DAILY SKETCH - Mean-reversion as the iron law of financial markets

Change, respectively dynamics of equity valuations is a completely different discipline. Although equity valuations tend to shoot up (greed) and down (fear) in a short period of several years, in the medium to long-term equity valuations have a strong tendency to return to the average, respectively the fundamentally justified long-term level. This process is the iron law of financial markets and is referred to as the mean-reversion process.

Given that global equity valuations are currently at all-time highs, it is very likely that in the coming years the change, respectively the dynamics of equity valuations will contribute negatively to the total equity return, because within the mean-reversion process equity valuations should begin to slowly and gradually decline and approach the historical average, respectively the equilibrium fundamentally justified levels.

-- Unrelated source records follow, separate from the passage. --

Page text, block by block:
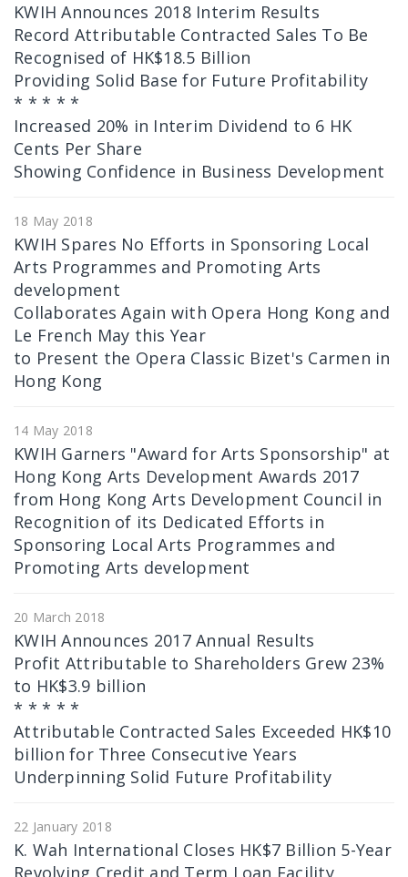
KWIH Announces 2018 Interim Results
Record Attributable Contracted Sales To Be
Recognised of HK$18.5 Billion
Providing Solid Base for Future Profitability
* * * * *
Increased 20% in Interim Dividend to 6 HK
Cents Per Share
Showing Confidence in Business Development
18 May 2018
KWIH Spares No Efforts in Sponsoring Local
Arts Programmes and Promoting Arts
development
Collaborates Again with Opera Hong Kong and
Le French May this Year
to Present the Opera Classic Bizet's Carmen in
Hong Kong
14 May 2018
KWIH Garners "Award for Arts Sponsorship" at
Hong Kong Arts Development Awards 2017
from Hong Kong Arts Development Council in
Recognition of its Dedicated Efforts in
Sponsoring Local Arts Programmes and
Promoting Arts development
20 March 2018
KWIH Announces 2017 Annual Results
Profit Attributable to Shareholders Grew 23%
to HK$3.9 billion
* * * * *
Attributable Contracted Sales Exceeded HK$10
billion for Three Consecutive Years
Underpinning Solid Future Profitability
22 January 2018
K. Wah International Closes HK$7 Billion 5-Year
Revolving Credit and Term Loan Facility
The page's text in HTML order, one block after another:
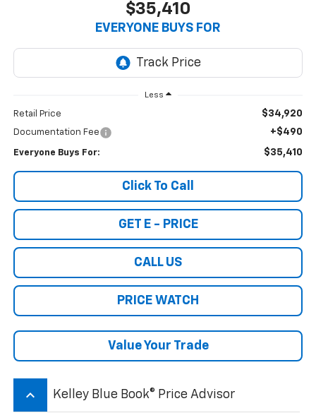
$35,410
EVERYONE BUYS FOR
Less
Retail Price $34,920
Documentation Fee +$490
Everyone Buys For: $35,410
Click To Call
GET E - PRICE
CALL US
PRICE WATCH
Value Your Trade
keyboard_arrow_up Kelley Blue Book® Price Advisor
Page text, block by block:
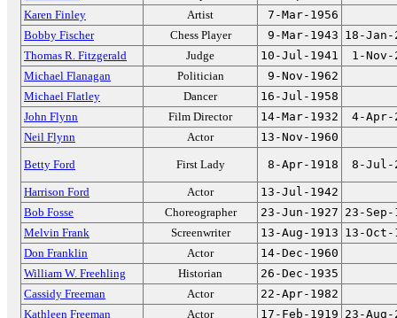
Karen Finley
Artist
7-Mar-1956
Bobby Fischer
Chess Player 9-Mar-1943 18-Jan-
Thomas R. Fitzgerald
Judge 10-Jul-1941
1-Nov-
Michael Flanagan
Politician
9-Nov-1962
Michael Flatley
Dancer
16-Jul-1958
John Flynn
Film Director 14-Mar-1932
4-Apr-
Neil Flynn
Actor 13-Nov-1960
Betty Ford First Lady 8-Apr-1918 8-Jul-
Harrison Ford Actor
13-Jul-1942
Bob Fosse
Choreographer 23-Jun-1927 23-Sep-
Melvin Frank
Screenwriter 13-Aug-1913 13-Oct-
Don Franklin
Actor
14-Dec-1960
William W. Freehling
Historian
26-Dec-1935
Cassidy Freeman
Actor
22-Apr-1982
Kathleen Freeman
Actor 17-Feb-1919 23-Aug-
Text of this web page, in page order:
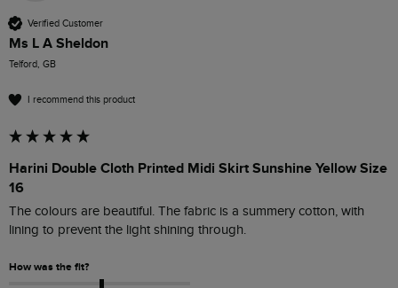
Verified Customer
Ms L A Sheldon
Telford, GB
I recommend this product
Harini Double Cloth Printed Midi Skirt Sunshine Yellow Size
16
The colours are beautiful. The fabric is a summery cotton, with
lining to prevent the light shining through.
How was the fit?
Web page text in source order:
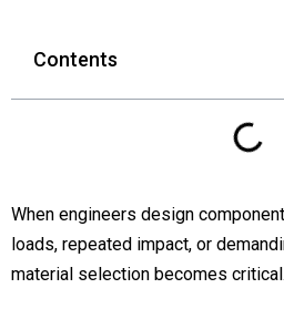
Contents
When engineers design
loads, repeated impact, or
material selection becomes critical.
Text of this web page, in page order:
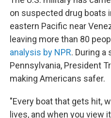
on suspected drug boats
eastern Pacific near
leaving more than 80
analysis by NPR. During a
Pennsylvania, President
making Americans safer.
"Every boat that gets hit,
lives, and when you view
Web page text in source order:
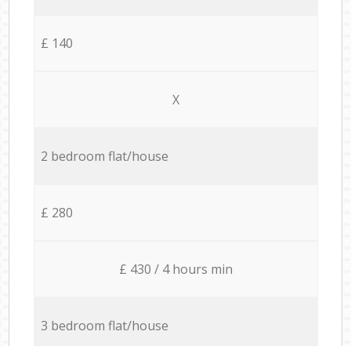
£ 140
X
2 bedroom flat/house
£ 280
£ 430 / 4 hours min
3 bedroom flat/house
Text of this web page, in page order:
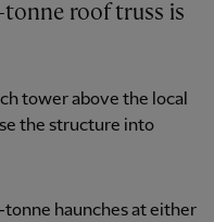
tonne roof truss is
tower above the local
the structure into
haunches at either
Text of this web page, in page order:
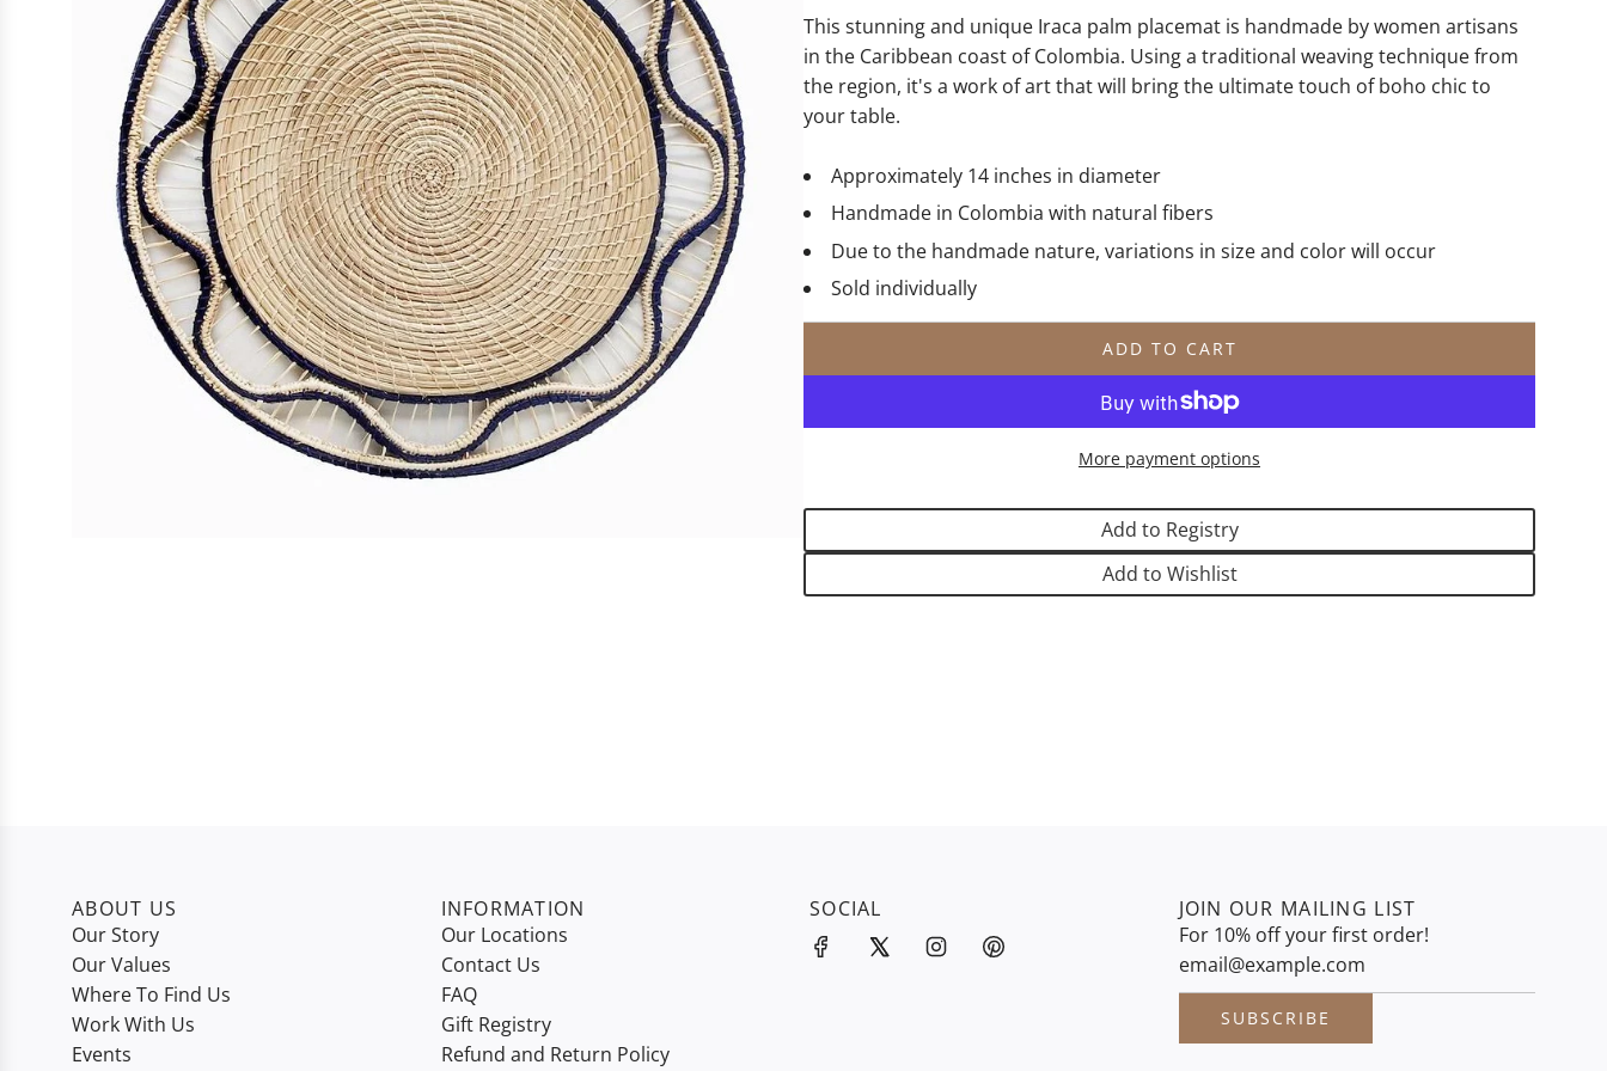
This stunning and unique Iraca palm placemat is handmade by women artisans
in the Caribbean coast of Colombia. Using a traditional weaving technique from
the region, it's a work of art that will bring the ultimate touch of boho chic to
your table.
Approximately 14 inches in diameter
Handmade in Colombia with natural fibers
Due to the handmade nature, variations in size and color will occur
Sold individually
ADD TO CART
L
A
I
G
.
.
.
More payment options
Add to Registry
Add to Wishlist
ABOUT US
Our Story
Our Values
Where To Find Us
Work With Us
Events
INFORMATION
Our Locations
Contact Us
FAQ
Gift Registry
Refund and Return Policy
SOCIAL
JOIN OUR MAILING LIST
For 10% off your first order!
SUBSCRIBE

Of course, no one can time financial markets exactly, so it is quite possible that valuations will still continue to grow for some time to come. After all, I am also somewhat inclined to believe that equilibrium valuations are now slightly higher than in the past, due to the record low interest rates and the still unprecedented quantitative easing of key central banks.

On the other hand, I believe that the current global equity valuations, according to my global valuation Z-Score at almost three standard deviations above long-term historical averages, shot upwards too much, to levels that even continued quantitative easing cannot justify.

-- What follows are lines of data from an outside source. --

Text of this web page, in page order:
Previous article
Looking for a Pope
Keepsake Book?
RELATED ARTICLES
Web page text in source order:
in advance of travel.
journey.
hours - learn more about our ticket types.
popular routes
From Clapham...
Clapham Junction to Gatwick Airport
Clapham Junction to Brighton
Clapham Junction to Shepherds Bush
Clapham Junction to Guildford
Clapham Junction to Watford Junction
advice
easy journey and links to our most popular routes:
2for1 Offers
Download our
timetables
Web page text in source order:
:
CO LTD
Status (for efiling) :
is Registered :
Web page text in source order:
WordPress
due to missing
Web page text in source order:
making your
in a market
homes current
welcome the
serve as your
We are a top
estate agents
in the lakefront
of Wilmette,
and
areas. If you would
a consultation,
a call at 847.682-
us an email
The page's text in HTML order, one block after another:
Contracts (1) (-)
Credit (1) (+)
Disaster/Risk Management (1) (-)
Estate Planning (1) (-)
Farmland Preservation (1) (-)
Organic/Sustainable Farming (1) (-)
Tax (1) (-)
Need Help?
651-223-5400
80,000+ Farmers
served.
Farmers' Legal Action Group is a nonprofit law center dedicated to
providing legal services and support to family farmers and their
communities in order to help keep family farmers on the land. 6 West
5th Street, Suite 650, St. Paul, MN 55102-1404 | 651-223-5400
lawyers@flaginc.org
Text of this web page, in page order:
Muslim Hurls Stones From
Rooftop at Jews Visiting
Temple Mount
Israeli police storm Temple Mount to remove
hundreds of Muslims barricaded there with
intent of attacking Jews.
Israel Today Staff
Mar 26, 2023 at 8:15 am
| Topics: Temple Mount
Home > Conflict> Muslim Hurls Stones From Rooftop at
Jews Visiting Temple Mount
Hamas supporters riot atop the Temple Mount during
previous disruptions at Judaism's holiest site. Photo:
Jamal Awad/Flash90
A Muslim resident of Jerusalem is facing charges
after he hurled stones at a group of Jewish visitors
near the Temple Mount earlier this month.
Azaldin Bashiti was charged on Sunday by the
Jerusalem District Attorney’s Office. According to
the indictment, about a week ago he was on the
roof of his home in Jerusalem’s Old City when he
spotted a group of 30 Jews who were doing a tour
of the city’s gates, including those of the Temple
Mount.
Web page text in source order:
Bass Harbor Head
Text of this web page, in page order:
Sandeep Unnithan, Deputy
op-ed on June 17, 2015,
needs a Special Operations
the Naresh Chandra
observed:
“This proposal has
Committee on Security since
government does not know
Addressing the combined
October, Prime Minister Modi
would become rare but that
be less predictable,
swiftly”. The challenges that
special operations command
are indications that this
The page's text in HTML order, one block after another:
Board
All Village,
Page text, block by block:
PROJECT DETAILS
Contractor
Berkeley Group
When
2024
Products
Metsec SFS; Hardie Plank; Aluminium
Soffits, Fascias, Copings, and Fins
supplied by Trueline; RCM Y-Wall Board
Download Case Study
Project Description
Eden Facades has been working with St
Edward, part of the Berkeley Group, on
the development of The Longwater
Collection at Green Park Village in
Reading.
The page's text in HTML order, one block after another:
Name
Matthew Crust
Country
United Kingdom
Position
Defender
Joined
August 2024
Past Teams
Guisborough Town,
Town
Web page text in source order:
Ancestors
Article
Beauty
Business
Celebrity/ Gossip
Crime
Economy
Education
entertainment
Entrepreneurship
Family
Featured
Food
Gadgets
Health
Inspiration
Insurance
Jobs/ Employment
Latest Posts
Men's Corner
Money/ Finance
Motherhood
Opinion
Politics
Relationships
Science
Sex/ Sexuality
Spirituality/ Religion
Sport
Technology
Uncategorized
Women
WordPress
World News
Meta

However, it should also be noted that record valuations are not in themselves a negative catalyst for a major equity correction. Looking at history, the negative catalyst for large equity corrections has usually been the beginning of monetary policies tightening. And with the US Fed clearly indicating that key interest rates will not rise until at least 2024, this negative catalyst is unlikely to materialize in the coming quarters.

In any case, it is clear that record valuations for the coming years imply significantly below-average expected annual returns. Investors will have to admit this fact. I don't think this time will be different.
Michal Stupavský
Investment Strategist at Conseq Investment Management, a.s.